Dolma (meat stuffed cabbage in grape leaves)
Dolma (meat stuffed cabbage in grape leaves)

Ingredients: beef, pork, Salt, Khmeli-suneli, Zira, Ground black pepper, Bulb onion, Carrot fresh, Butter, Water, Parsley, fresh dill, Grape leaves, Fresh garlic, Sour cream (for sauce)

Cooking method:

Grind pork, beef and garlic in a meat grinder.

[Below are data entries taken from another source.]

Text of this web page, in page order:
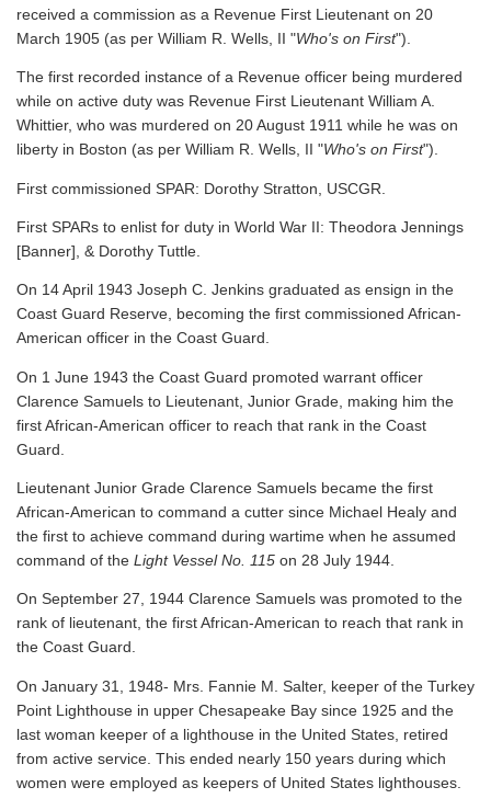
received a commission as a Revenue First Lieutenant on 20
March 1905 (as per William R. Wells, II "Who's on First").
The first recorded instance of a Revenue officer being murdered
while on active duty was Revenue First Lieutenant William A.
Whittier, who was murdered on 20 August 1911 while he was on
liberty in Boston (as per William R. Wells, II "Who's on First").
First commissioned SPAR: Dorothy Stratton, USCGR.
First SPARs to enlist for duty in World War II: Theodora Jennings
[Banner], & Dorothy Tuttle.
On 14 April 1943 Joseph C. Jenkins graduated as ensign in the
Coast Guard Reserve, becoming the first commissioned African-
American officer in the Coast Guard.
On 1 June 1943 the Coast Guard promoted warrant officer
Clarence Samuels to Lieutenant, Junior Grade, making him the
first African-American officer to reach that rank in the Coast
Guard.
Lieutenant Junior Grade Clarence Samuels became the first
African-American to command a cutter since Michael Healy and
the first to achieve command during wartime when he assumed
command of the Light Vessel No. 115 on 28 July 1944.
On September 27, 1944 Clarence Samuels was promoted to the
rank of lieutenant, the first African-American to reach that rank in
the Coast Guard.
On January 31, 1948- Mrs. Fannie M. Salter, keeper of the Turkey
Point Lighthouse in upper Chesapeake Bay since 1925 and the
last woman keeper of a lighthouse in the United States, retired
from active service. This ended nearly 150 years during which
women were employed as keepers of United States lighthouses.

Add salt, ground black pepper, zira, hops - suneli, fresh herbs and garlic to the resulting minced meat.

Finely chop the onion and carrot for minced meat and sauté in butter (until soft), cool and add to minced meat.

Pour fresh grape leaves with boiling water and boil a little (if canned, you can simply pour boiling water over them).

Put the minced meat on the prepared grape leaf and twist.

Roll up as shown in the photos.

Put the finished rolls tightly on the bottom of the pan or cauldron. (Cooking utensils with a wide bottom). Spread butter on top of the rolls.

Pour hot water into a saucepan with dolma so that the water completely covers the dolma. On top of the dolma, cover with grape leaves around the entire perimeter. And cover the whole dish with a plate, as if slightly pressing the dolma.

Simmer for 20-30 minutes over medium heat!

Ready dolma is served with sauce. Sour cream is mixed with garlic and fresh herbs.